Here we define a benzene molecules passing directly its SMILES representation to the smiles keyword. It is also possible to load a CSV file defining multiple SMILES molecule to generate combinatorial experiments. The charges for these molecules are assigned using the OpenEye’s AM1-BCC charge scheme rather than antechamber.

Finally, note the pack: yes keyword in the definition of the system. Since no coordinates are specified by the SMILES representation, the molecule is placed somewhat randomly in the solvation box. Setting the pack option brings receptor and ligand close before generating the system with tleap. This is very helpful in explicit solvent since otherwise tleap may generate a huge solvation box to include both molecules.

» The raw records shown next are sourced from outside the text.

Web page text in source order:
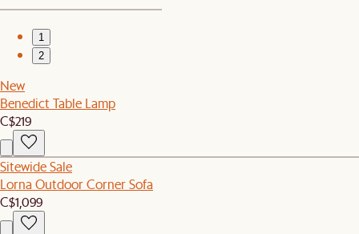
1
2
New
Benedict Table Lamp
C$219
Sitewide Sale
Lorna Outdoor Corner Sofa
C$1,099
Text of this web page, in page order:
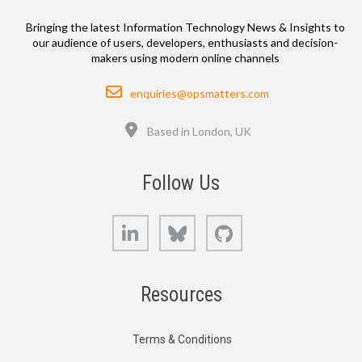
Bringing the latest Information Technology News & Insights to
our audience of users, developers, enthusiasts and decision-
makers using modern online channels
Email
enquiries@opsmatters.com
Based in London, UK
Follow Us
LinkedIn Bluesky
Resources
Terms & Conditions
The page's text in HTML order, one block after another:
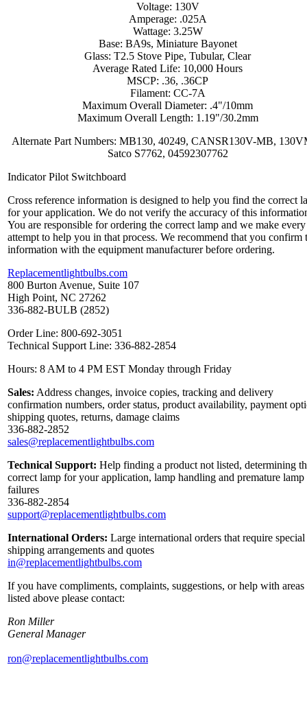
Voltage: 130V
Amperage: .025A
Wattage: 3.25W
Base: BA9s, Miniature Bayonet
Glass: T2.5 Stove Pipe, Tubular, Clear
Average Rated Life: 10,000 Hours
MSCP: .36, .36CP
Filament: CC-7A
Maximum Overall Diameter: .4"/10mm
Maximum Overall Length: 1.19"/30.2mm
Alternate Part Numbers: MB130, 40249, CANSR130V-MB,
Satco S7762, 04592307762
Indicator Pilot Switchboard
Cross reference information is designed to help you find the correct
for your application. We do not verify the accuracy of this
You are responsible for ordering the correct lamp and we make every
attempt to help you in that process. We recommend that you confirm
information with the equipment manufacturer before ordering.
Replacementlightbulbs.com
800 Burton Avenue, Suite 107
High Point, NC 27262
336-882-BULB (2852)
Order Line: 800-692-3051
Technical Support Line: 336-882-2854
Hours: 8 AM to 4 PM EST Monday through Friday
Sales: Address changes, invoice copies, tracking and delivery
confirmation numbers, order status, product availability, payment
shipping quotes, returns, damage claims
336-882-2852
sales@replacementlightbulbs.com
Technical Support: Help finding a product not listed, determining
correct lamp for your application, lamp handling and premature lamp
failures
336-882-2854
support@replacementlightbulbs.com
International Orders: Large international orders that require special
shipping arrangements and quotes
in@replacementlightbulbs.com
If you have compliments, complaints, suggestions, or help with areas
listed above please contact:
Ron Miller
General Manager
ron@replacementlightbulbs.com
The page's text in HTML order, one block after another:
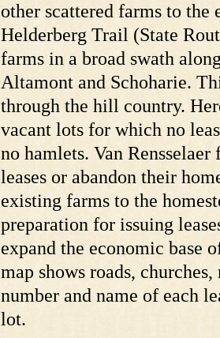
other scattered farms to the
Helderberg Trail (State
farms in a broad swath
Altamont and Schoharie.
through the hill country.
vacant lots for which no
no hamlets. Van
leases or abandon their
existing farms to the
preparation for issuing
expand the economic base
map shows roads,
number and name of each
lot.
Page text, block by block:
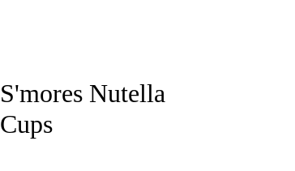
S'mores Nutella
Cups
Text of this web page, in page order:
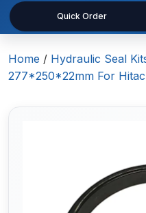
Quick Order
Home / Hydraulic Seal
277*250*22mm For
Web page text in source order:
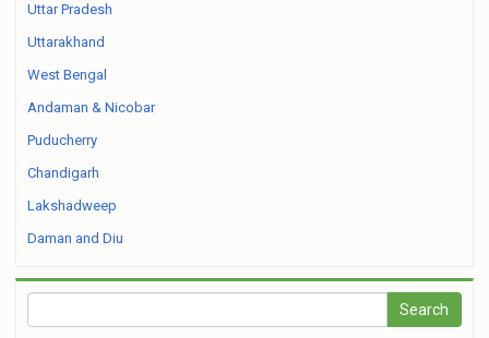
Uttar Pradesh
Uttarakhand
West Bengal
Andaman & Nicobar
Puducherry
Chandigarh
Lakshadweep
Daman and Diu
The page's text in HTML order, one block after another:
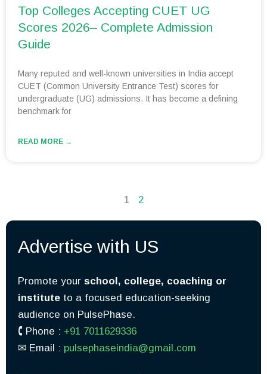
Top Colleges Accepting CUET UG
Scores 2026– Complete Admission
Guide
Many reputed and well-known universities in India accept
CUET (Common University Entrance Test) scores for
undergraduate (UG) admissions. It has become a defining
benchmark for
READ MORE →
1 2
Advertise with US
Promote your school, college, coaching or
institute to a focused education-seeking
audience on PulsePhase.
🕻 Phone : +91 7011629336
✉︎ Email : pulsephaseindia@gmail.com
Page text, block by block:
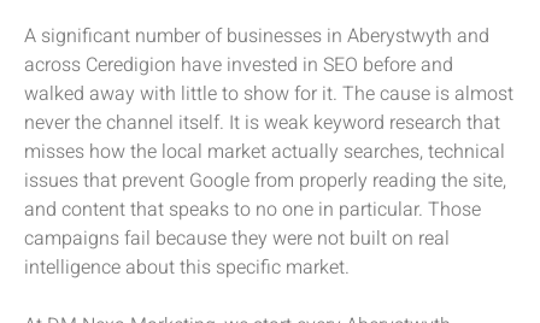
A significant number of businesses in Aberystwyth and
across Ceredigion have invested in SEO before and
walked away with little to show for it. The cause is almost
never the channel itself. It is weak keyword research that
misses how the local market actually searches, technical
issues that prevent Google from properly reading the site,
and content that speaks to no one in particular. Those
campaigns fail because they were not built on real
intelligence about this specific market.
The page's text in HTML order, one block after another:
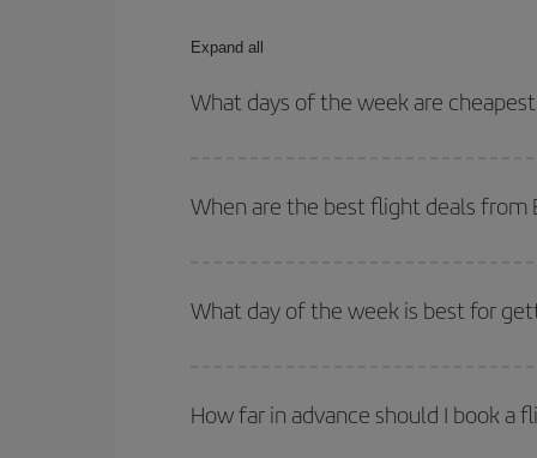
Expand all
What days of the week are
of. We'll show you the cheapest flights not only
deal. And be sure to look carefully at the
When are the best flight deals from
Besides, if you're thinking about a weekend
What day of the week is best for
they will be. Besides, if you have some wiggle
How far in advance should I book a
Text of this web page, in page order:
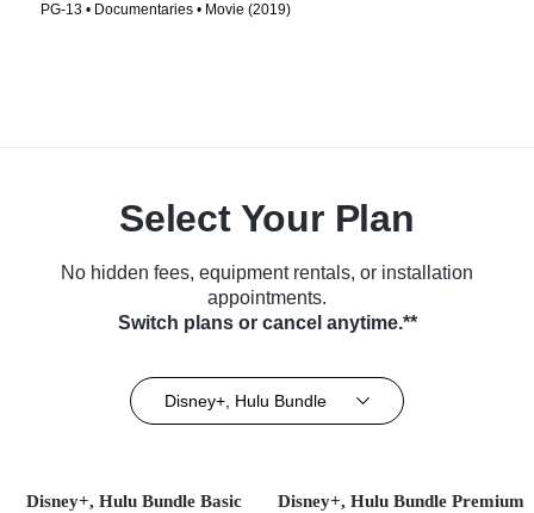
PG-13 • Documentaries • Movie (2019)
Select Your Plan
No hidden fees, equipment rentals, or installation
appointments.
Switch plans or cancel anytime.**
Disney+, Hulu Bundle
Disney+, Hulu Bundle Basic Disney+, Hulu Bundle Premium
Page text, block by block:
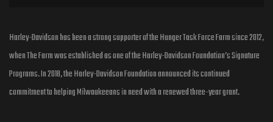
Harley-Davidson has been a strong supporter of the Hunger Task Force Farm since 2012,
when The Farm was established as one of the Harley-Davidson Foundation’s Signature
Programs. In 2018, the Harley-Davidson Foundation announced its continued
commitment to helping Milwaukeeans in need with a renewed three-year grant.
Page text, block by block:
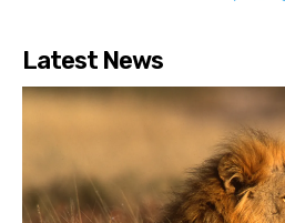
Latest News
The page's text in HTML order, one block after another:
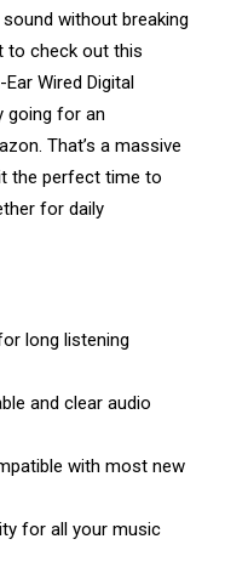
without breaking
to check out this
Wired Digital
going for an
That’s a massive
the perfect time to
for daily
long listening
and clear audio
with most new
for all your music
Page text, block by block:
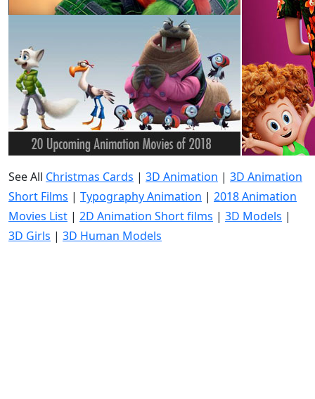
See All Christmas Cards | 3D Animation | 3D Animation
Short Films | Typography Animation | 2018 Animation
Movies List | 2D Animation Short films | 3D Models |
3D Girls | 3D Human Models
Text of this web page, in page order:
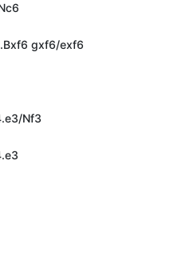
gxf6/exf6
Nf3
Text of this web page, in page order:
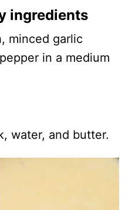
ingredients
minced garlic
in a medium
water, and butter.
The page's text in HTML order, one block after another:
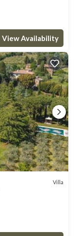
View Availability
Villa
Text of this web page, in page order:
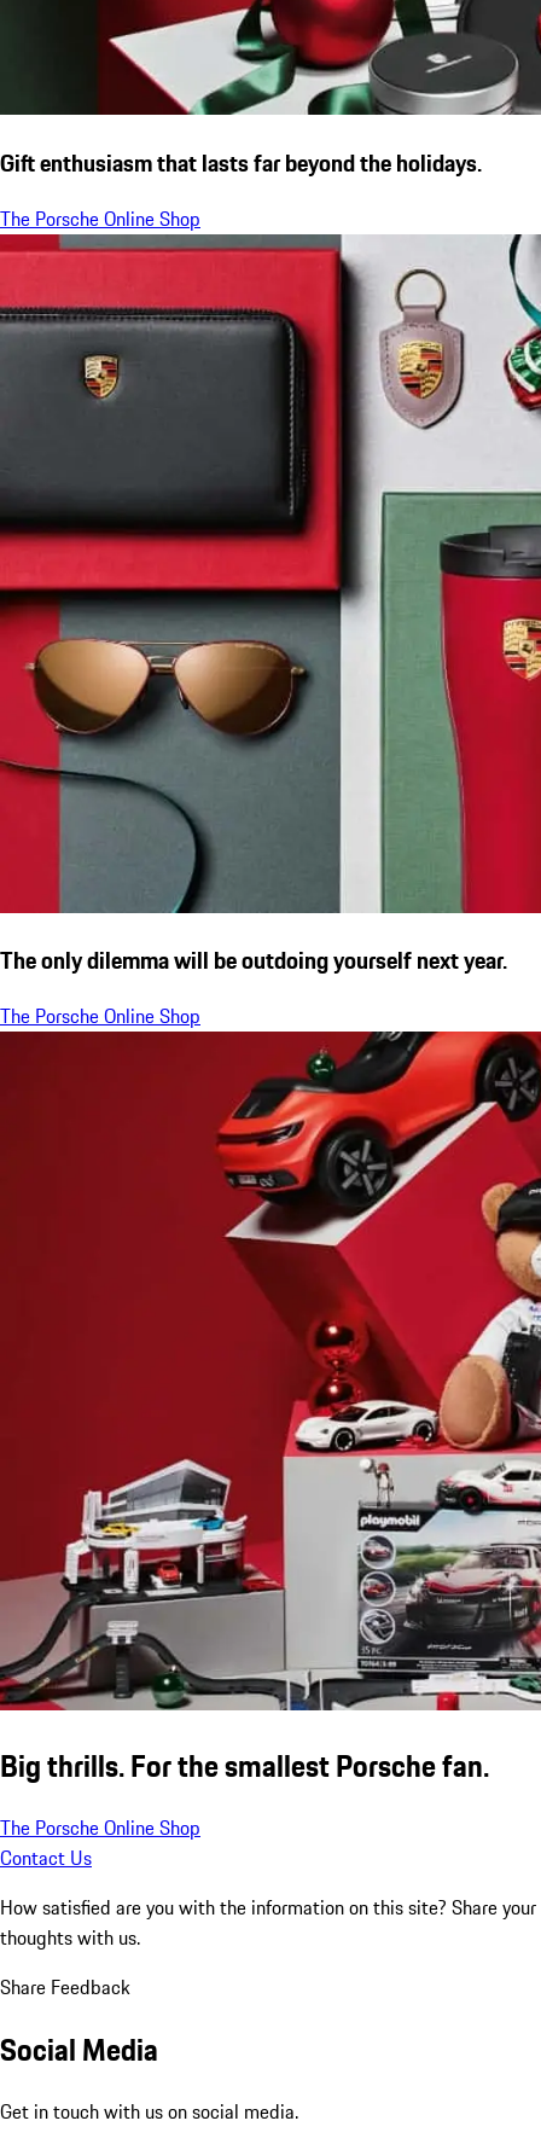
Gift enthusiasm that lasts far beyond the holidays.
The Porsche Online Shop
The only dilemma will be outdoing yourself next year.
The Porsche Online Shop
Big thrills. For the smallest Porsche fan.
The Porsche Online Shop
Contact Us
How satisfied are you with the information on this site? Share your
thoughts with us.
Share Feedback
Social Media
Get in touch with us on social media.
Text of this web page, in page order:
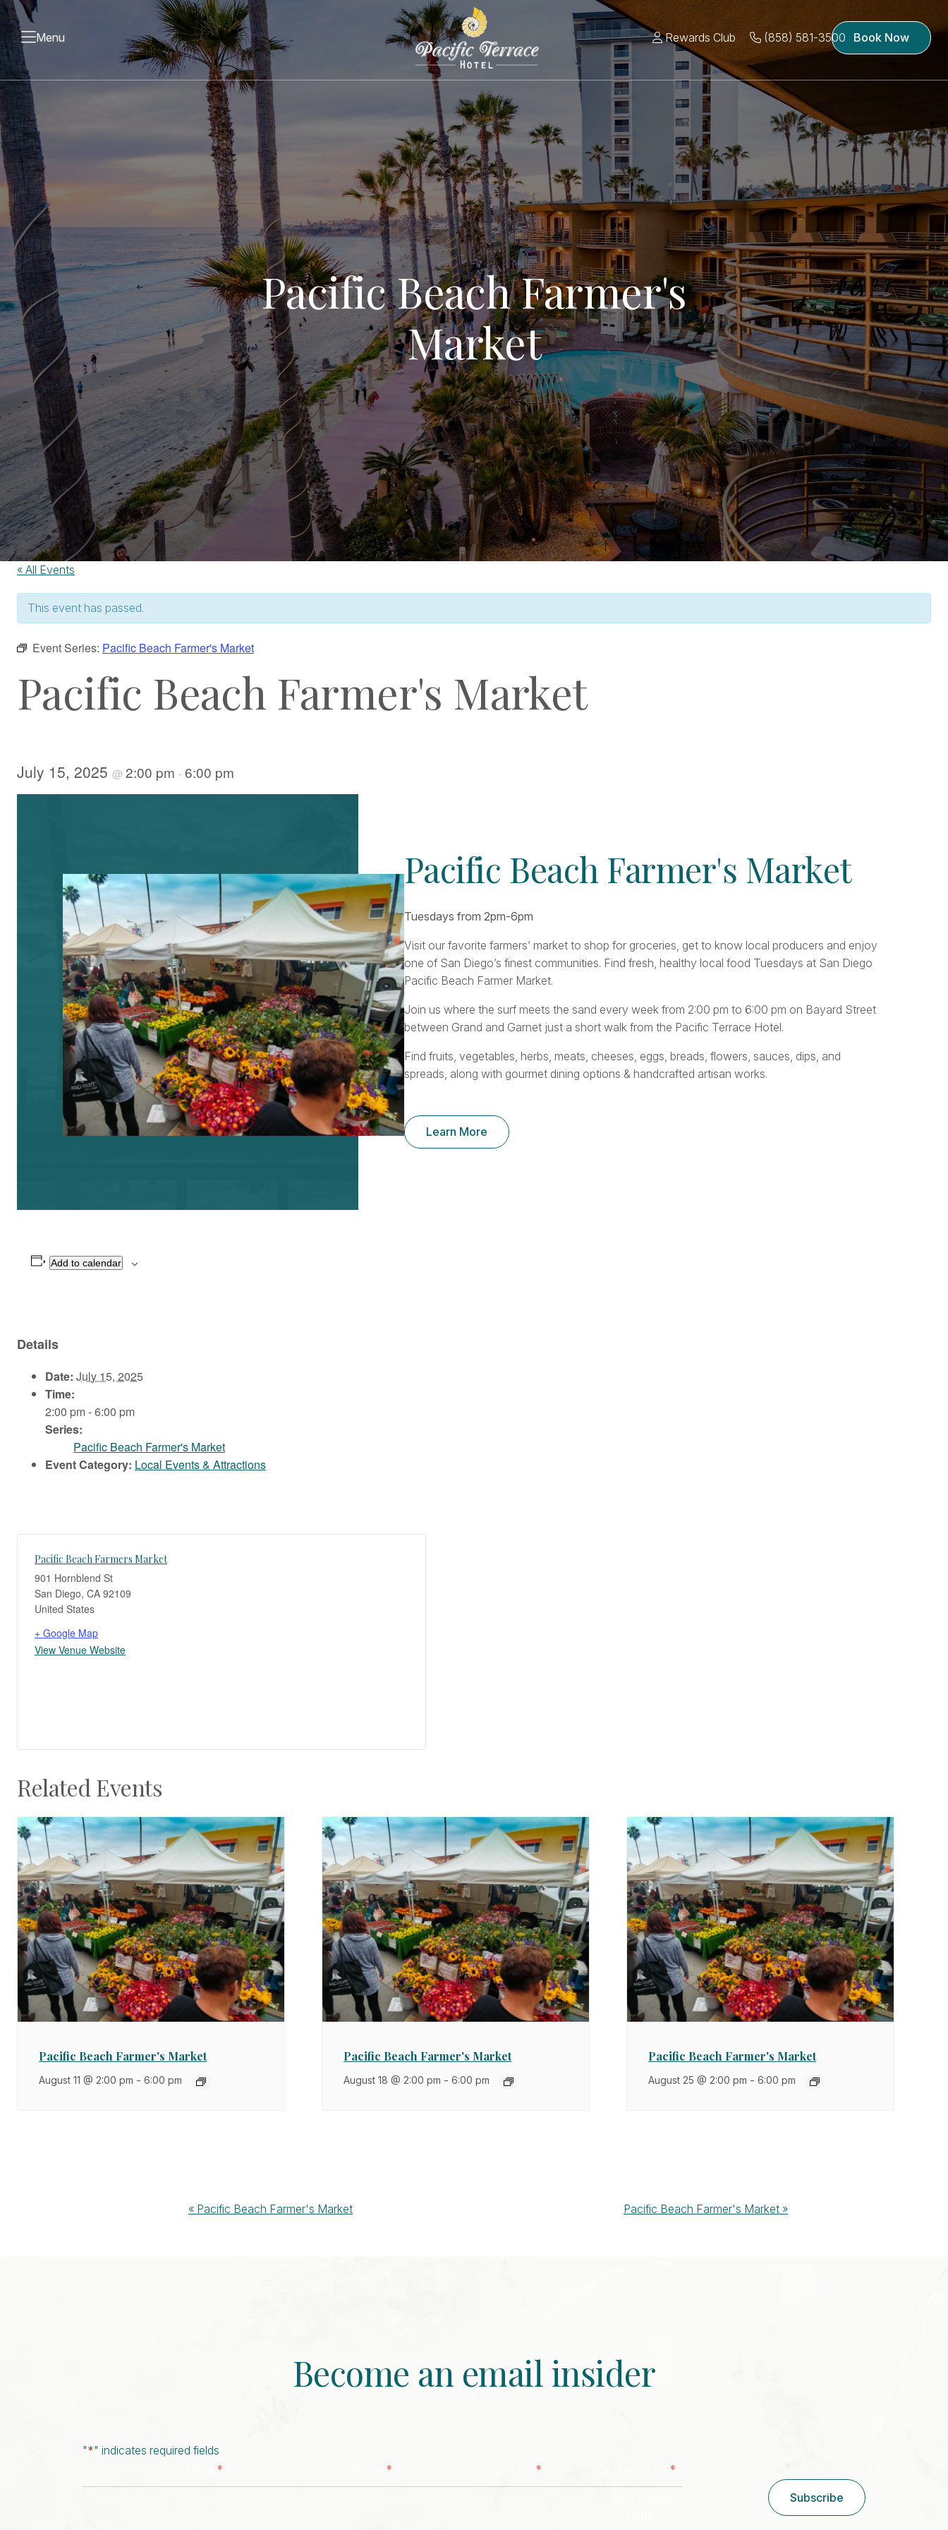
Menu Rewards Club (858) 581-3500 Book Now
Pacific Beach Farmer's
Market
« All Events
This event has passed.
Event Series: Pacific Beach Farmer's Market
Pacific Beach Farmer's Market
July 15, 2025 @ 2:00 pm - 6:00 pm
Pacific Beach Farmer's Market
Tuesdays from 2pm-6pm
Visit our favorite farmers’ market to shop for groceries, get to know local producers and enjoy
one of San Diego’s finest communities. Find fresh, healthy local food Tuesdays at San Diego
Pacific Beach Farmer Market.
Join us where the surf meets the sand every week from 2:00 pm to 6:00 pm on Bayard Street
between Grand and Garnet just a short walk from the Pacific Terrace Hotel.
Find fruits, vegetables, herbs, meats, cheeses, eggs, breads, flowers, sauces, dips, and
spreads, along with gourmet dining options & handcrafted artisan works.
Learn More
Add to calendar
Details
Date: July 15, 2025
Time:
2:00 pm - 6:00 pm
Series:
Pacific Beach Farmer's Market
Event Category: Local Events & Attractions
Pacific Beach Farmers Market
901 Hornblend St
San Diego, CA 92109
United States
+ Google Map
View Venue Website
Related Events
Pacific Beach Farmer's Market
August 11 @ 2:00 pm -6:00 pm
Pacific Beach Farmer's Market
August 18 @ 2:00 pm -6:00 pm
Pacific Beach Farmer's Market
August 25 @ 2:00 pm -6:00 pm
« Pacific Beach Farmer's Market Pacific Beach Farmer's Market »
Become an email insider
"*" indicates required fields
* * *
*
Subscribe

Extra directives for tleap

In special cases, you may want to add more directives for tleap. For example, you may want to use tleap to rename some atoms that are not recognized by the force field you want to load. You can do so by creating a leaprc.renameatoms including the directive to inject into the tleap script

addPdbAtomMap {
  { 1DH6 DH61 }
  { 2DH6 DH62 }
}

and then load it normally together with the leap parameters in the YAML file

molecules:
  t4-lysozyme:
    filepath: input/t4.pdb
    leap:
      parameters: [leaprc.renameatoms]

When the automatic pipeline won’t do

The easiest way to set up a free energy calculation in YANK is to use the automatic pipeline based on AmberTools, but sometimes that is not flexible enough. In this case, you can use any other program to generate parameter/coordinates files in Amber or Gromacs format or and XML representation of an OpenMM system.

solvents:
    pme:
      nonbonded_method: PME
      nonbonded_cutoff: 11*angstroms
    vacuum:
      nonbonded_method: NoCutoff

  systems:
    t4-benzene:
      phase1_path: [complex.top, complex.gro]
      phase2_path: [solvent.top, solvent.gro]
      ligand_dsl: resname MOL
      solvent: pme
      gromacs_include_dir: include/
    hydration-system:
      phase1_path: [solvent1.prmtop, solvent1.inpcrd]
      phase2_path: [solvent2.prmtop, solvent2.inpcrd]
      solvent1: pme
      solvent2: vacuum

The t4-benzene system now loads parameter/coordinates files in Gromacs format for the calculation of the ligand in complex and in bulk. The ligand is identified by the ligand_dsl MDTraj DSL selection string. Note that the solvent must still be specified to indicate the long-range interactions treatment.

When ligand_dsl is not specified, YANK alchemically modifies the whole solute, which is used in hydration-system to perform a hydration free energy calculation.

Note

If your ligand/solute has a net charged and you’re using PME, your systems should contain enough ions to neutralizing. YANK will decouple them together with the system to maintain a neutral solvation box.